▶ Task item
Restate word for word the entries below, starting with the line with "composite images (e.g., ) into RGB. (118, 94)" and continuing through the line with "Converts a two". Include both of those lines and no others.

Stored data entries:
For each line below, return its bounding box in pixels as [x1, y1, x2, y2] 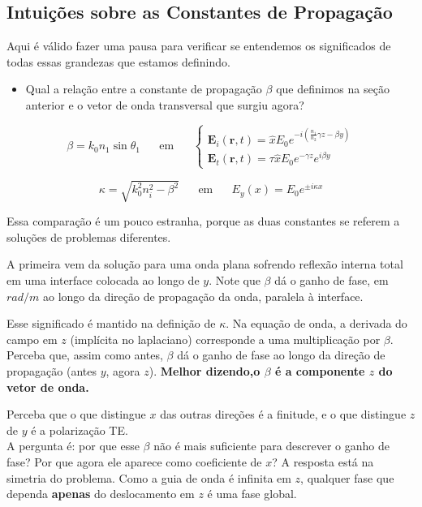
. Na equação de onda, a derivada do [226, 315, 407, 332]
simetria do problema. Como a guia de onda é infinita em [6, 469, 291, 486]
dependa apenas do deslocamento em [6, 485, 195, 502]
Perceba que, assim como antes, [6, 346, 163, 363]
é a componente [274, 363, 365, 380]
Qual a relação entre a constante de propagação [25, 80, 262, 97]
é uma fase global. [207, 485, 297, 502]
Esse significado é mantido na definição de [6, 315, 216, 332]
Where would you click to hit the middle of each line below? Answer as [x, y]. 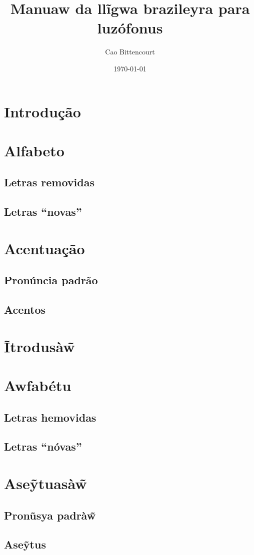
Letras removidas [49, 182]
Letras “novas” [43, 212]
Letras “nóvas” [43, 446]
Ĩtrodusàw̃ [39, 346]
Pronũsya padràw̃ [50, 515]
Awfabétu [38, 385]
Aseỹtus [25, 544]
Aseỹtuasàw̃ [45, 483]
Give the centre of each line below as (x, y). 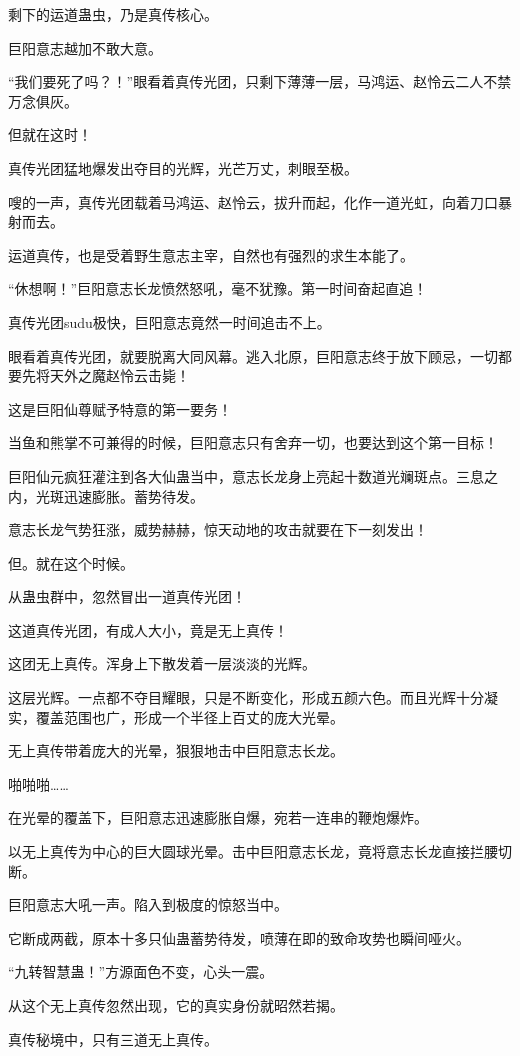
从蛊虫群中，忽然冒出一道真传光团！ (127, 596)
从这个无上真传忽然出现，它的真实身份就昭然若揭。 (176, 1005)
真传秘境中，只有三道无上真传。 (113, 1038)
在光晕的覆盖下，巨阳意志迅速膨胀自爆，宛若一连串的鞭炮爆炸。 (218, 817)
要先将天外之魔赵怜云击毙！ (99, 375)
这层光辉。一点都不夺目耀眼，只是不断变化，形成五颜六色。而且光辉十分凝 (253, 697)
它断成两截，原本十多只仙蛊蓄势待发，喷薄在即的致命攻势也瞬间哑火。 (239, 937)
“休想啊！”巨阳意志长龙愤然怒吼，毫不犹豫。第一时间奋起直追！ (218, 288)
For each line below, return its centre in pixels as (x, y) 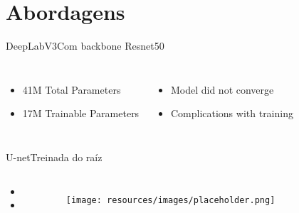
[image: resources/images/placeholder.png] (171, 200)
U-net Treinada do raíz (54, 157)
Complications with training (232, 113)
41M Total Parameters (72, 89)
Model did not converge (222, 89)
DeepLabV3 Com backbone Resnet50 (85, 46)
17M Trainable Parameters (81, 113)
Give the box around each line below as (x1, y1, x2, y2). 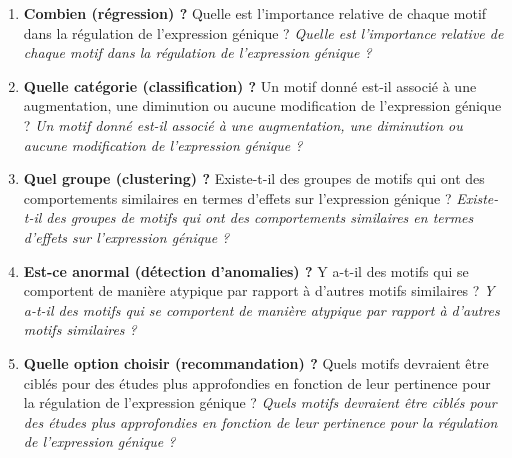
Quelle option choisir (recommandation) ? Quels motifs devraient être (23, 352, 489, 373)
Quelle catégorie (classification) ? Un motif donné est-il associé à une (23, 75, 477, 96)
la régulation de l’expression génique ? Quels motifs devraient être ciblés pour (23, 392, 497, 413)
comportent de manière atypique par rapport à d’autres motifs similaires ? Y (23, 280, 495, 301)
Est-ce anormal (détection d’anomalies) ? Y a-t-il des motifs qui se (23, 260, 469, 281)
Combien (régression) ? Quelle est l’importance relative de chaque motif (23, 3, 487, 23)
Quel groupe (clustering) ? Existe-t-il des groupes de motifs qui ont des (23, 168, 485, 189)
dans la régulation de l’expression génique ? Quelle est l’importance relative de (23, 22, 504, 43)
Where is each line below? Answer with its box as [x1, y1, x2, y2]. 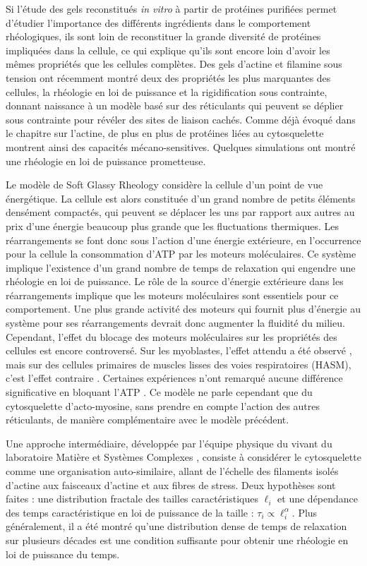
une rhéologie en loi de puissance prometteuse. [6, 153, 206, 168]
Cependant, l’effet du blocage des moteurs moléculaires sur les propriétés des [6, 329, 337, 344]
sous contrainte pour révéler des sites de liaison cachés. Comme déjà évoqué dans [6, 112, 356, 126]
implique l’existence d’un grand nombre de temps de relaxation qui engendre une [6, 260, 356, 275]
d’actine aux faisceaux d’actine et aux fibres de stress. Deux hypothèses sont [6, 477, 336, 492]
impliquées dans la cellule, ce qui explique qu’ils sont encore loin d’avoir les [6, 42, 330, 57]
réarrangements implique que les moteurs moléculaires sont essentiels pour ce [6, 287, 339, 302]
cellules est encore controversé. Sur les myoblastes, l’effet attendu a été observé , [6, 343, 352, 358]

...

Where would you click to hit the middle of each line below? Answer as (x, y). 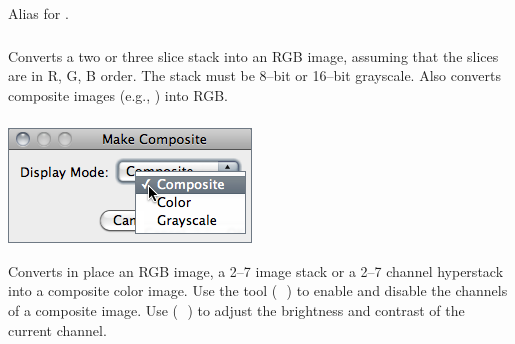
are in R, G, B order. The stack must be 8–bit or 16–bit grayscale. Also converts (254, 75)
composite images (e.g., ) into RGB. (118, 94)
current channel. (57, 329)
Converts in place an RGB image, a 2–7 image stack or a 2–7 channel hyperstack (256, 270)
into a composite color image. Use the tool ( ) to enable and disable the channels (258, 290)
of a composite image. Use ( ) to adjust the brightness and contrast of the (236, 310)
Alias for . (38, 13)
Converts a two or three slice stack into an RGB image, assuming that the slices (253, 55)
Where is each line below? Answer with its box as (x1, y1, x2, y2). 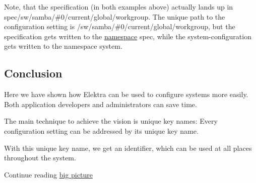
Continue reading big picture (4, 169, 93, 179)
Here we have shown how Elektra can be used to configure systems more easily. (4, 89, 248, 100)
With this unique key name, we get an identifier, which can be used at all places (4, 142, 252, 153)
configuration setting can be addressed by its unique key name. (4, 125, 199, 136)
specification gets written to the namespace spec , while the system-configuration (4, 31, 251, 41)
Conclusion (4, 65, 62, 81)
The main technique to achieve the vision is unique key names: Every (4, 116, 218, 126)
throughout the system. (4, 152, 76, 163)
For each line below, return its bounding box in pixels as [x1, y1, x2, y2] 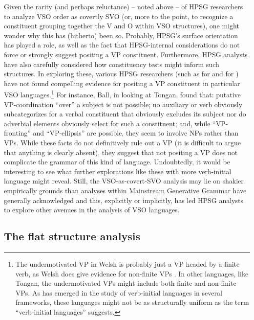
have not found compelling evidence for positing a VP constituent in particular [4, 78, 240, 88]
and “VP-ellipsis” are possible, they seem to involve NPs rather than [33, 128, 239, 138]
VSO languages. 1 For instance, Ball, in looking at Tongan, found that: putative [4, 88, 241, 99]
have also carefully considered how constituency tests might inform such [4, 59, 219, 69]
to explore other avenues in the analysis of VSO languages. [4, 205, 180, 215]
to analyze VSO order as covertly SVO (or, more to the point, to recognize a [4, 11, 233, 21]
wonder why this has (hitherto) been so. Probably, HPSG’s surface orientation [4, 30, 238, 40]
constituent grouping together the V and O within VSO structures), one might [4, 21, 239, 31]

▶ Exercise result
composite images (e.g., ) into RGB. (118, 94)
current channel. (57, 329)
Converts in place an RGB image, a 2–7 image stack or a 2–7 channel hyperstack (256, 270)
into a composite color image. Use the tool ( ) to enable and disable the channels (258, 290)
of a composite image. Use ( ) to adjust the brightness and contrast of the (236, 310)
Alias for . (38, 13)
Converts a two or three slice stack into an RGB image, assuming that the slices (253, 55)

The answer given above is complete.